Introduction to Image Generation
The ability to generate high-quality images quickly is crucial for producing realistic simulated environments that can be used to train self-driving cars to avoid unpredictable hazards, making them safer on real streets. However, the generative artificial intelligence techniques used to produce such images have drawbacks.
The Problem with Current Models
One popular type of model, called a diffusion model, can create stunningly realistic images but is too slow and computationally intensive for many applications. On the other hand, the autoregressive models that power LLMs like ChatGPT are much faster, but they produce poorer-quality images that are often riddled with errors.
A New Approach: Hybrid Autoregressive Transformer (HART)
Researchers from MIT and NVIDIA developed a new approach that brings together the best of both methods. Their hybrid image-generation tool uses an autoregressive model to quickly capture the big picture and then a small diffusion model to refine the details of the image. This tool, known as HART, can generate images that match or exceed the quality of state-of-the-art diffusion models, but do so about nine times faster.
How HART Works
The generation process consumes fewer computational resources than typical diffusion models, enabling HART to run locally on a commercial laptop or smartphone. A user only needs to enter one natural language prompt into the HART interface to generate an image. HART could have a wide range of applications, such as helping researchers train robots to complete complex real-world tasks and aiding designers in producing striking scenes for video games.
The Best of Both Worlds
Popular diffusion models are known to produce highly detailed images, but they are slow and computationally expensive. Autoregressive models, on the other hand, can generate images by predicting patches of an image sequentially, a few pixels at a time, but they can’t go back and correct their mistakes. HART uses an autoregressive model to predict compressed, discrete image tokens, then a small diffusion model to predict residual tokens, which compensate for the model’s information loss by capturing details left out by discrete tokens.

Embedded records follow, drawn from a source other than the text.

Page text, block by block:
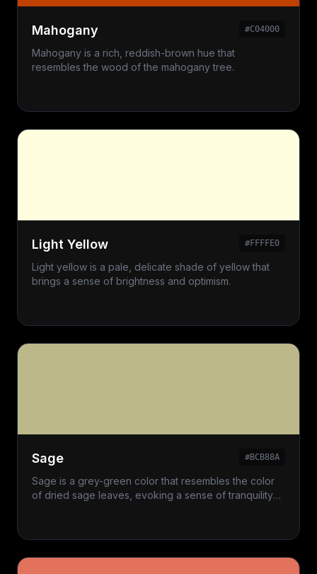
Mahogany #C04000
Mahogany is a rich, reddish-brown hue that
resembles the wood of the mahogany tree.
Light Yellow #FFFFE0
Light yellow is a pale, delicate shade of yellow that
brings a sense of brightness and optimism.
Sage #BCB88A
Sage is a grey-green color that resembles the color
of dried sage leaves, evoking a sense of tranquility
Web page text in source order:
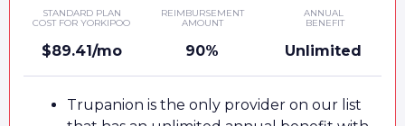
STANDARD PLAN
COST FOR YORKIPOO
$89.41/mo
REIMBURSEMENT
AMOUNT
90%
ANNUAL
BENEFIT
Unlimited
Trupanion is the only provider on our list
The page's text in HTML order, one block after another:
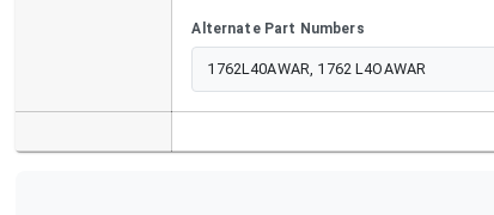
Alternate Part Numbers
1762L40AWAR, 1762 L4OAWAR
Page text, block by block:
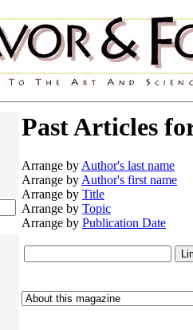
Past Articles
Arrange byAuthor's last name
Arrange byAuthor's first name
Arrange by Title
Arrange by Topic
Arrange by Publication Date

Outperforming Larger Models
The researchers found that incorporating the diffusion model in the early stages of the autoregressive process resulted in an accumulation of errors. Instead, their final design of applying the diffusion model to predict only residual tokens as the final step significantly improved generation quality. Their method can generate images of the same quality as those created by a diffusion model with 2 billion parameters, but it does so about nine times faster, using about 31 percent less computation than state-of-the-art models.
Conclusion
HART is a breakthrough in image generation, offering a balance between speed and quality. Its ability to generate high-quality images quickly and efficiently makes it an exciting development for various applications, from training self-driving cars to creating realistic video game scenes. As researchers continue to refine and build upon this technology, we can expect to see even more innovative uses for HART in the future.
FAQs
- What is HART?: HART stands for Hybrid Autoregressive Transformer, a new image-generation tool that combines the best of autoregressive and diffusion models.
- How does HART work?: HART uses an autoregressive model to quickly capture the big picture, then a small diffusion model to refine the details of the image.
- What are the benefits of HART?: HART can generate high-quality images quickly and efficiently, making it suitable for various applications, including training self-driving cars and creating realistic video game scenes.
- Is HART faster than current models?: Yes, HART is about nine times faster than state-of-the-art diffusion models, using about 31 percent less computation.
- Can HART be used for other tasks?: Yes, researchers plan to apply HART to video generation and audio prediction tasks, and potentially build vision-language models on top of the HART architecture.